* [WHAT TO WORK ON] Hand back all records exactly, pictures omitted.

* [DATA]
.....

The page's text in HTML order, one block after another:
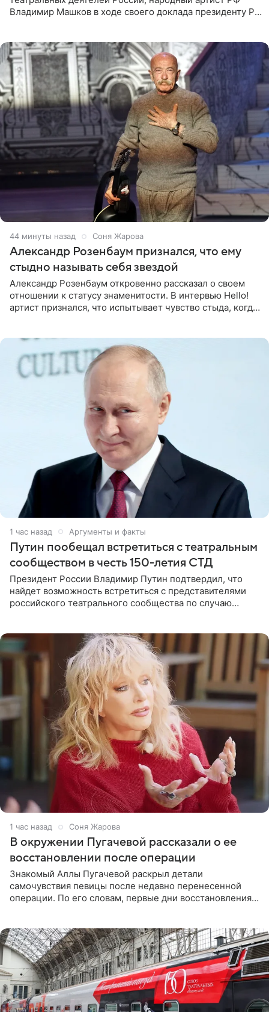
Владимир Машков в ходе своего доклада президенту РФ
44 минуты назад Соня Жарова
Александр Розенбаум признался, что ему
стыдно называть себя звездой
Александр Розенбаум откровенно рассказал о своем
отношении к статусу знаменитости. В интервью Hello!
артист признался, что испытывает чувство стыда, когда
1 час назад Аргументы и факты
Путин пообещал встретиться с театральным
сообществом в честь 150-летия СТД
Президент России Владимир Путин подтвердил, что
найдет возможность встретиться с представителями
российского театрального сообщества по случаю
1 час назад Соня Жарова
В окружении Пугачевой рассказали о ее
восстановлении после операции
Знакомый Аллы Пугачевой раскрыл детали
самочувствия певицы после недавно перенесенной
операции. По его словам, первые дни восстановления

.....

* [WRITTEN SOLUTION]
The page's text in HTML order, one block after another:
Владимир Машков в ходе своего доклада президенту РФ
44 минуты назад Соня Жарова
Александр Розенбаум признался, что ему
стыдно называть себя звездой
Александр Розенбаум откровенно рассказал о своем
отношении к статусу знаменитости. В интервью Hello!
артист признался, что испытывает чувство стыда, когда
1 час назад Аргументы и факты
Путин пообещал встретиться с театральным
сообществом в честь 150-летия СТД
Президент России Владимир Путин подтвердил, что
найдет возможность встретиться с представителями
российского театрального сообщества по случаю
1 час назад Соня Жарова
В окружении Пугачевой рассказали о ее
восстановлении после операции
Знакомый Аллы Пугачевой раскрыл детали
самочувствия певицы после недавно перенесенной
операции. По его словам, первые дни восстановления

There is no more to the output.